2. My modeling face (you all know the one I'm talking about) does not really work out in my favor. It appears more as if I am about to eat your face off or I'm trying to gaze into the cameras soul. And cameras don't have souls. And for whatever reason it's not socially acceptable to just smile in outfit posts. 
3. If I told Corbin, "Now just take a picture of my neck down. And be sure to get my cute shoes." Or asked him to take a shot as I looked off into the distance and one of me laughing at my shoes... He'd be really confused.
- The closest thing I will do to a "catch up" is doing a post about my obsession with catchup and how I dip everything in. (DISCLAIMER: I do not think it's wrong to do this... I just get anxiety and think I will forget key things)
- If I ever do (chances are I won't) post about food, you can guarantee my ingredients will not be from Spouts, farmers markets, or Whole Foods. And the definitely will not be found NEAR your "healthy eating" board on Pinterest. (I'll find a way to post pictures of my cute dishes somehow though.)
- I would do "giveaways" but I only have two things to offer. Wedding presents that came without a receipt... And leftovers.. because cooking for 2 is hard. So I'll do you a favor and just won't go there. 

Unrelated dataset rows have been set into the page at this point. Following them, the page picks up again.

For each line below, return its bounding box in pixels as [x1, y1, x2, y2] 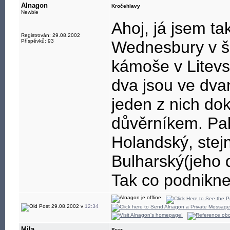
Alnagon [21, 2, 48, 9]
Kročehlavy [111, 3, 140, 9]
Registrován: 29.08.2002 [21, 32, 80, 38]
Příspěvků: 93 [21, 38, 54, 44]
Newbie [21, 9, 39, 15]
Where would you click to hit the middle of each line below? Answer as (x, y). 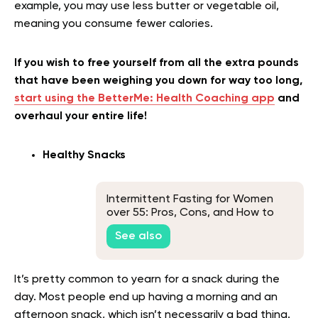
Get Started (139, 226)
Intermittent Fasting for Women (190, 199)
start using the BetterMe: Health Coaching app (144, 98)
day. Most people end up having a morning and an (146, 297)
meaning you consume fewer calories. (114, 24)
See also (138, 237)
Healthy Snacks (84, 155)
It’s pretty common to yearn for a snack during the (147, 279)
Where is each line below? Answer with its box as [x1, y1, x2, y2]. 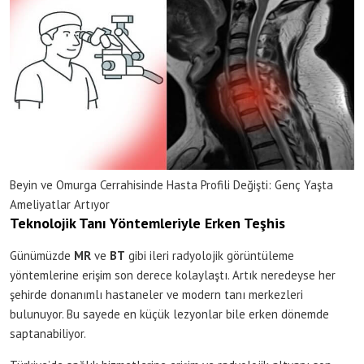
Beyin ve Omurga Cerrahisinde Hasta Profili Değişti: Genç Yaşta [10, 176, 333, 193]
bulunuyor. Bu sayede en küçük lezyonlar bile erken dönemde [10, 305, 329, 322]
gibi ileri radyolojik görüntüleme [125, 247, 294, 263]
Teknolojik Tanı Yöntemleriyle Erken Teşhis [10, 213, 285, 232]
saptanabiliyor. [10, 325, 86, 341]
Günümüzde [10, 247, 74, 263]
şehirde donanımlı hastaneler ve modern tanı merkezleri [10, 286, 303, 302]
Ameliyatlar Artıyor [10, 196, 110, 212]
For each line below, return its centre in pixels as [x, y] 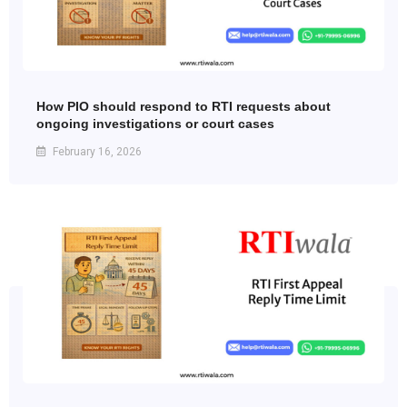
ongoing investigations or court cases [155, 124]
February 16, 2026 [96, 152]
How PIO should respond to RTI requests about [184, 107]
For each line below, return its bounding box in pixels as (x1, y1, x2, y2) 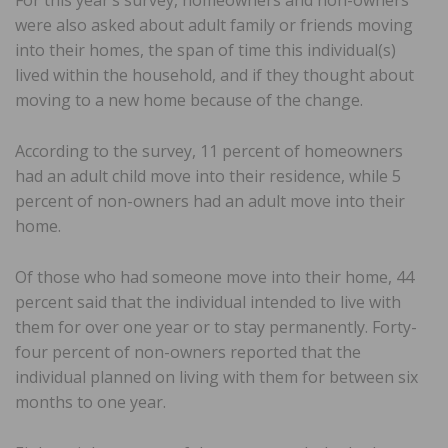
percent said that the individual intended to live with (15, 291, 401, 314)
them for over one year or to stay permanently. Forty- (15, 316, 417, 339)
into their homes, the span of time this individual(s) (15, 39, 396, 62)
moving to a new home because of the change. (15, 89, 363, 112)
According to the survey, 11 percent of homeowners (15, 140, 403, 163)
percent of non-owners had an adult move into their (15, 190, 405, 213)
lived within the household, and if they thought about (15, 64, 414, 87)
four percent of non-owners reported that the (15, 341, 361, 364)
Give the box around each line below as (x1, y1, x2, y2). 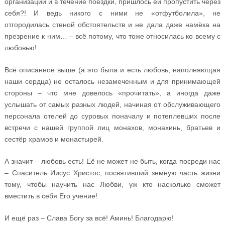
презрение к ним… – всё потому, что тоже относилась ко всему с (4, 32, 221, 40)
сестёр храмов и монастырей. (4, 135, 103, 143)
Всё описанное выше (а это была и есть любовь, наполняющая (4, 65, 221, 74)
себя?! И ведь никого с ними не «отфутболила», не (4, 9, 221, 17)
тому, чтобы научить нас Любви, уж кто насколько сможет (4, 180, 221, 188)
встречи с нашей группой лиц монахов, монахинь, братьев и (4, 123, 221, 132)
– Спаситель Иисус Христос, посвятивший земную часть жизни (4, 168, 221, 177)
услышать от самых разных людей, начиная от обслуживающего (4, 100, 221, 108)
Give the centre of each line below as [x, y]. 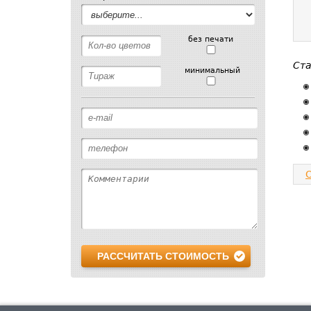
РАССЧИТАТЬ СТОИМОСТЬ [163, 256]
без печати [211, 39]
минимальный [212, 70]
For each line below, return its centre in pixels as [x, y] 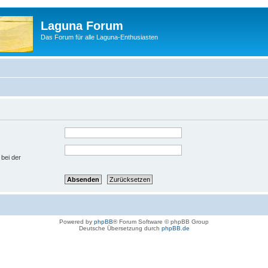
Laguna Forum [82, 26]
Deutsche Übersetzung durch [120, 229]
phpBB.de [175, 229]
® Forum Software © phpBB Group [161, 222]
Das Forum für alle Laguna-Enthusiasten [99, 37]
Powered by [77, 222]
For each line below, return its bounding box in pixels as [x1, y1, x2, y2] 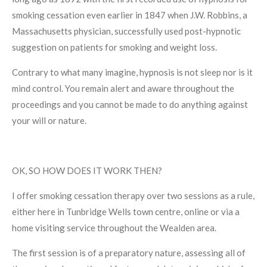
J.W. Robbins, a [190, 9, 247, 20]
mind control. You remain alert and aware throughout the [12, 82, 234, 94]
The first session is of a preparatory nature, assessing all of [12, 247, 246, 258]
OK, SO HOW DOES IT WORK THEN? [12, 164, 162, 176]
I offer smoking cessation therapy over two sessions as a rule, [12, 190, 254, 201]
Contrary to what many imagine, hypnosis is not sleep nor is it [12, 66, 253, 77]
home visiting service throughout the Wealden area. [12, 222, 216, 233]
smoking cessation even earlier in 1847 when [12, 9, 190, 20]
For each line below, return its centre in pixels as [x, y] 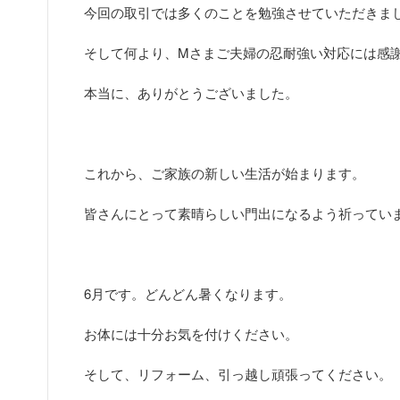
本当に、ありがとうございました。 [191, 92]
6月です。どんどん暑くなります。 [188, 293]
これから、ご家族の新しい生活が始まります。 [225, 173]
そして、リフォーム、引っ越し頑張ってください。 [238, 374]
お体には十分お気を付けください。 [191, 333]
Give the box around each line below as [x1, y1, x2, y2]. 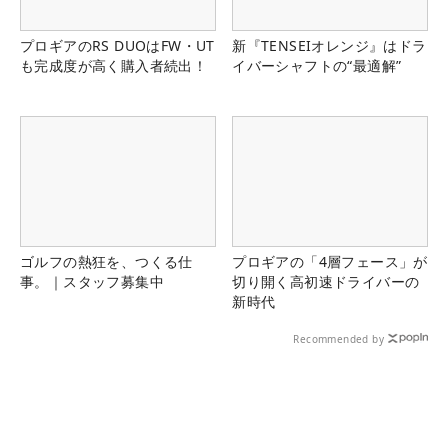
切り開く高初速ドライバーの [232, 271, 420, 291]
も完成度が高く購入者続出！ [20, 55, 208, 75]
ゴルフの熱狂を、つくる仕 [20, 251, 193, 271]
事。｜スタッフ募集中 [20, 271, 164, 291]
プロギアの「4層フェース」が [232, 251, 428, 271]
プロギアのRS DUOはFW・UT [20, 35, 215, 55]
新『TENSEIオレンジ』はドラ [232, 35, 427, 55]
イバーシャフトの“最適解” [232, 55, 402, 75]
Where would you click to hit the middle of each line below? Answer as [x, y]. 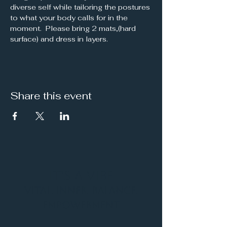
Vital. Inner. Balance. [81, 190]
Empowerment [81, 204]
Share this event [51, 96]
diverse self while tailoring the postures [81, 7]
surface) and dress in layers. [59, 39]
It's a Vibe [81, 175]
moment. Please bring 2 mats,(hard [74, 28]
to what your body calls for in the [70, 17]
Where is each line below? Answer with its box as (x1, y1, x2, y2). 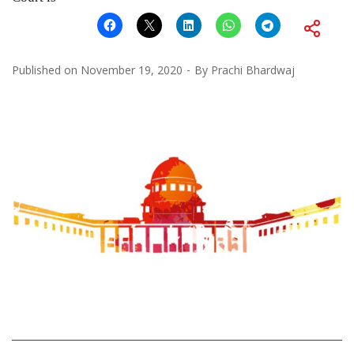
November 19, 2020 (81, 62, 183, 77)
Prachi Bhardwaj (211, 62, 295, 77)
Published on (12, 62, 81, 77)
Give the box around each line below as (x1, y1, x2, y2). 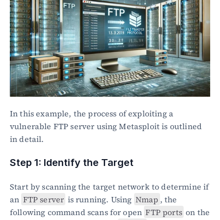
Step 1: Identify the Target (10, 156, 134, 168)
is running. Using (65, 193, 134, 205)
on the (184, 206, 210, 218)
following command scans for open (10, 206, 144, 218)
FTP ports (145, 206, 182, 218)
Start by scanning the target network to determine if (10, 181, 209, 192)
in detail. (10, 133, 44, 144)
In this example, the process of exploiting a (10, 108, 174, 119)

-Lastly, I don't think I have the "perfect" anything. I'm not perfect. Corbin isn't perfect. (DISCLAIMER: He really is perfect for me though. And that's a fact proven by a study performed at Stanford.) My life is not perfect. My grades aren't perfect. My hair is not perfect (and when it looks like it there is a 96.7% chance my extensions are in). My "wife skills" are far from perfect. (First hint... I called them "wife skills" and not "homemaking skills"). BUT I am perfectly happy with my life. AND I'm perfectly happy trying each and everyday to improve. 

Other than those things, it's fair game! I'll do my best to portray us as we are. The good, bad, and ugly. We love our life together and everyone in it. I hope you enjoy, Meeting The Robinsons.